Here's an example to get us started. Consider the following list, called `lis`, which contains 4 vectors of 5 randomly generated numbers.
```{r}
set.seed(10)
lis <- list(rnorm(5), rnorm(5), rnorm(5), rnorm(5))
lis
```
Suppose we wanted to compute the mean of each vector (so we're looking for 4 numbers). We could do this using a `for()` loop in the following way, storing the results in `mean_vector`.
```{r}
mean_vector <- vector(length = length(lis), mode = "numeric")
for (i in 1:length(lis)) {
mean_vector[i] <- mean(lis[[i]])
}
mean_vector
```
We could also do this using a call to `sapply()`, in the following simpler way, storing the result as `mean_vector2`. This gives us the same exact answer.
```{r}
mean_vector2 <- sapply(lis, mean)
all.equal(mean_vector, mean_vector2)
```
We're going to ask you to emulate this for each of 3 other apply functions (`lapply()`, `apply()` and `tapply()`) in the next 3 questions. Your goal will be to compute something using one of the apply functions or a `for()` loop, and show they are the same. The tricky part here will be formatting the `for()` loop properly to match exactly the apply function's output.
- **2a.** Compute the standard deviation of each of the 4 vectors in `lis`, in two ways. For the first way use `lapply()`, in just one line of code, and call the result `sd_list`. For the second, use a `for()` loop, and call the result `sd_list2`. Use `all.equal()` to show that `sd_list` and `sd_list2` are the same. Hint: to construct an empty list of length `n`, you can use the command `vector(length = n, mode = "list")`.

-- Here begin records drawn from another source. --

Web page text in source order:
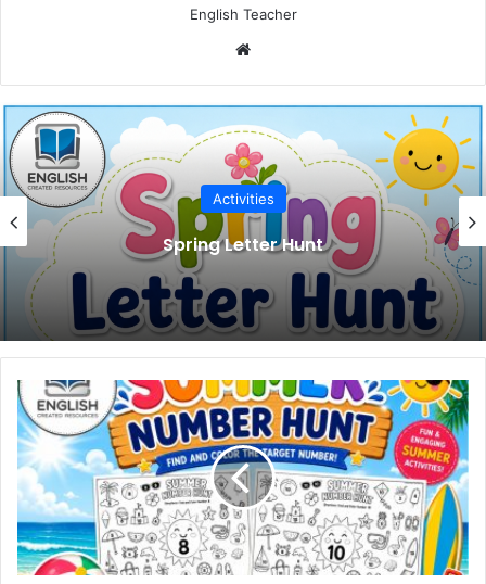
English Teacher
Activities
Spring Letter Hunt
Summer
Number
Hunt
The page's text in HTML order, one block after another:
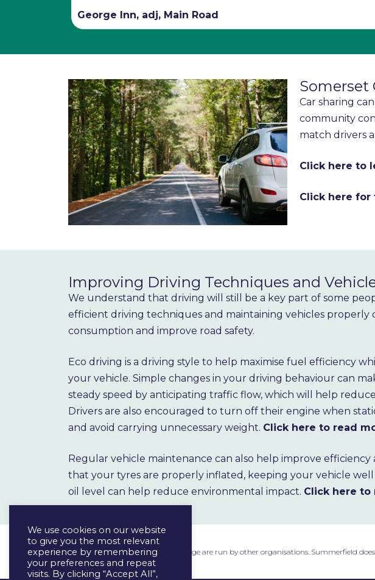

- **2b.** Using `crime_mat_noregion`, compute the maximum value in each of the 5 columns, in two ways. For the first way, use `apply()`, in just one line of code, and call the result `max_vector`. For the second, use a `for()` loop, and call the result `max_vector2`. Use `all.equal()` to show that `max_vector` and `max_vector2` are equal. Hint: this is a bit tricky because you'll need to add names to `max_vector2` in order to get `all.equal()` to return `TRUE`.

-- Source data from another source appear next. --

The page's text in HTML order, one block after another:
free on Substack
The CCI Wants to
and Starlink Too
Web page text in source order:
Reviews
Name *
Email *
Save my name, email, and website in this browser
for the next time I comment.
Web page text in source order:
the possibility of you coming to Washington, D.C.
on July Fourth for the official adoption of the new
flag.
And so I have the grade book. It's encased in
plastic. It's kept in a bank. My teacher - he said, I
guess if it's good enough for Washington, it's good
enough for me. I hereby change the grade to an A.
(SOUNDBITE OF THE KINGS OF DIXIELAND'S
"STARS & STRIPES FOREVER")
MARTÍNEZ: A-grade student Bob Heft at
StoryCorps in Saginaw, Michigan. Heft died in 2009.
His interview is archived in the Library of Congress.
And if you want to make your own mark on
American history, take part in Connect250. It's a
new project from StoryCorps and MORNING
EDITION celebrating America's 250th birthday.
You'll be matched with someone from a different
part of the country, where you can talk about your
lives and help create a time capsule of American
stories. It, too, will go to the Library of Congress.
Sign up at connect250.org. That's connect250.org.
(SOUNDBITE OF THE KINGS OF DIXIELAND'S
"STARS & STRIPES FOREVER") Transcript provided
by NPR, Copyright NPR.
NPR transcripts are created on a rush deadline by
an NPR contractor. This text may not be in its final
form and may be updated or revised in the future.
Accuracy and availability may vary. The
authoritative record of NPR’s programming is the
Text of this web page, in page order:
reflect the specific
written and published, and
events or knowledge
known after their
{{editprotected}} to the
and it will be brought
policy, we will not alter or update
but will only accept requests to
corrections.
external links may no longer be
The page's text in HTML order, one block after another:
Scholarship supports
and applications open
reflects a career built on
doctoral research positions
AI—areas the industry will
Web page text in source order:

- **2c.** Using `crime_df`, compute the minimum value of `Murder` within each of the four regions (Northeast, South, North Central, and West), in two ways. For the first way, use `tapply()`, in just one line of code, and call the result `min_vector`. For the second, use a `for()` loop, and call the result `min_vector2`. Use `all.equal()` to show `min_vector` and `min_vector2` are equal. Hint: the trickiest part to figure out here is how to get the order of values in `min_vector` and `min_vector2` to be the same. Use `levels(crime_df$Region)` to dictate the order of regions in `min_vector2`. You'll also have to cast `min_vector2` to be the same data structure as `min_vector`.

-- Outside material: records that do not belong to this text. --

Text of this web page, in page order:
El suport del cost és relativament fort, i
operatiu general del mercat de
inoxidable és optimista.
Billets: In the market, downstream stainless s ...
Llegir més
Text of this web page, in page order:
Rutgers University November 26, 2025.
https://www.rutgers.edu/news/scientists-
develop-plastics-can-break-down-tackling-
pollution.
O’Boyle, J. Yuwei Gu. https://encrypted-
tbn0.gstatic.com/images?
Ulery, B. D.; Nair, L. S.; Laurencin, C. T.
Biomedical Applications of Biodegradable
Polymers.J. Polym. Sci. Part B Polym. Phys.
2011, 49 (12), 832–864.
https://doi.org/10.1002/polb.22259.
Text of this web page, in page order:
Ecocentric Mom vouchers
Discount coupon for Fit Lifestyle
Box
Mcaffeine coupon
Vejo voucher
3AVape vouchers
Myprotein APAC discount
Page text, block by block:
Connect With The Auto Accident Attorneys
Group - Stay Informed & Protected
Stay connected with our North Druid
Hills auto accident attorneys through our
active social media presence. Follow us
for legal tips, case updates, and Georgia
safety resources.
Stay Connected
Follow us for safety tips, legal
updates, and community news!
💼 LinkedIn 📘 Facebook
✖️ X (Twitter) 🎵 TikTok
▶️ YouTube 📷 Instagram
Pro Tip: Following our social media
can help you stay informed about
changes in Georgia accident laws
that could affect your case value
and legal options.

- **2d.** Compute the quantiles of the `Murder` column in `crime_mat_noregion` using the `quantile()` function, and print the result to the console. Now compute the quantiles of each of the columns of `crime_mat_noregion`, using `apply()` and `quantile()`, in just one line of code. Store the resulting matrix as `quant_mat`, print it out to the console, and comment on its dimensions and row and column names. Now compute the 10%, 20%, etc., through 90% quantiles of `Murder` column with a single call to `quantile()`, and print the result to the console. Hint: look at the documentation for `quantile()` to figure out what argument to set in order to achieve this result. Do the same for each column of `crime_mat_noregion`, using `apply()` and `quantile()`, and passing additional arguments as appropriate. Store the resulting matrix as `quant_mat2`, and print it out to the console. Lastly (sorry to do this to you, but you probably guessed we would ask), replicate this with a `for()` loop, calling the result `quant_mat3`. Check using `all.equal()` that `quant_mat2` and `quant_mat3` match. Hint: you'll have to set the row and columns names of `quant_mat3` appropriately.